Regular Expression Tagger Results:  [('By', 'NN'), ('the', 'NN'), ('time', 'NN'), ('President', 'NN'), ('Donald', 'NN'), ('Trump', 'NN'), ('was', 'NNS'), ('gliding', 'VBG'), ('in', 'NN'), ('his', 'NNS'), ('helicopter', 'NN'), ('toward', 'NN'), ('Joint', 'NN'), ('Base', 'NN'), ('Andrews', 'NNS'), ('on', 'NN'), ('Saturday', 'NN'), (',', 'NN'), ('destined', 'VBD'), ('for', 'NN'), ('what', 'NN'), ('he', 'NN'), ("'d", 'NN'), ('once', 'NN'), ('hoped', 'VBD'), ('would', 'MD'), ('be', 'NN'), ('a', 'NN'), ('triumphant', 'NN'), ('packed-to-the-rafters', 'NNS'), ('return', 'NN'), ('to', 'NN'), ('the', 'NN'), ('campaign', 'NN'), ('trail', 'NN'), (',', 'NN'), ('things', 'NNS'), ('were', 'NN'), ('already', 'NN'), ('looking', 'VBG'), ('bad', 'NN'), ('.', 'NN')]

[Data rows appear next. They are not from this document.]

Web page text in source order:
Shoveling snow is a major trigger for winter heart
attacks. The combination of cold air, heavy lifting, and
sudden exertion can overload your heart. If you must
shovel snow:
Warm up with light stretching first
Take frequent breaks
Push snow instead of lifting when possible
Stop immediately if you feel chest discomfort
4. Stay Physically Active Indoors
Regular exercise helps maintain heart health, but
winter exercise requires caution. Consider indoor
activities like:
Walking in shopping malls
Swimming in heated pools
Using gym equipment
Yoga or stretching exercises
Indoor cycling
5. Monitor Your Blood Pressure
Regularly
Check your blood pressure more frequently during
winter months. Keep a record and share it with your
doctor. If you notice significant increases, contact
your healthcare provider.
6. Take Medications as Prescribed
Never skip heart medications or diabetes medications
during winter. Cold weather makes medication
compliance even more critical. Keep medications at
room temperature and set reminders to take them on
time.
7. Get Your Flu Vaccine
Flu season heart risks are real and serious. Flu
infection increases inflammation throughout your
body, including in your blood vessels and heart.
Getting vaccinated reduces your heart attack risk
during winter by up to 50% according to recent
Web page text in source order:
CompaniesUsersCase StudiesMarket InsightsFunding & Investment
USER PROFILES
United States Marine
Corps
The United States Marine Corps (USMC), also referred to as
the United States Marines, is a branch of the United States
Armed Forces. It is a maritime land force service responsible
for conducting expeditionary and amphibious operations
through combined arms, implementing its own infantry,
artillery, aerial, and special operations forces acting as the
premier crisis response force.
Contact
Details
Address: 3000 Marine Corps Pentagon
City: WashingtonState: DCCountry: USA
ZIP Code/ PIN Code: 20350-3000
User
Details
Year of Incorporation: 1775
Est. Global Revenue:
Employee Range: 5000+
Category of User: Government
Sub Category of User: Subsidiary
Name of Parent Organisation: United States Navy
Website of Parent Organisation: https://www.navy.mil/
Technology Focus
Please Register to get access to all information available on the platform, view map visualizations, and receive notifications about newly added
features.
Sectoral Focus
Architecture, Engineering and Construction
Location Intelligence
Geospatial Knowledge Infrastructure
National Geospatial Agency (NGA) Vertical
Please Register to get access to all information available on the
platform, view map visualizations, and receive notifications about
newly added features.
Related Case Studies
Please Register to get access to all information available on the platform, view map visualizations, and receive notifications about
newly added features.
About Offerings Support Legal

Default Tagger Results:  [('By', 'IN'), ('the', 'DT'), ('time', 'NN'), ('President', 'NNP'), ('Donald', 'NNP'), ('Trump', 'NNP'), ('was', 'VBD'), ('gliding', 'VBG'), ('in', 'IN'), ('his', 'PRP$'), ('helicopter', 'NN'), ('toward', 'IN'), ('Join

### Manual tagging:
By - IN
the - DT
time - NN
President - NNP
Donald - NNP
Trump - NNP
was - VBD
gliding - VBG
in - IN
his - PRPS
helicopter - NN
toward - IN
Joint - NNP
Base - NNP
Andrews - NNP
on - IN
Saturday - NNP
, - ,
destined - VBN
for - IN
what - NP
he - PRP
'd - VBD
once - RB
hoped - VBN
would - MD
be - VB
a - DT
trimphant - JJ
packed-to-the-rafters - NNS
return - VBP
to - TO
the - BT
campaign - NN
trail - NN
, - ,
things - NNS
were - VBD
already - RB
looking - VBG
bad - JJ
. - .


### Analysis:
In matching the manual tagging to the regular expression tagger and the NLTK default tagger, we see that the default tagger and the manual tagging were almost identical. This was not the case with the regular expression tagger and the manual tagging effort. For example, in the manual tagging effort the first word in the sentence "By" was tagged as a preposition. In the regular expression tagger it was tagged as a noun due to no pattern matching this value. The default tagger matched the manual tagging effort. Prepositional phrases and determinants seem to be the largest difference between the taggers. The regular expression tagger does a poor job with these token types where the default tagger and the manual tagging effort both take these types into account.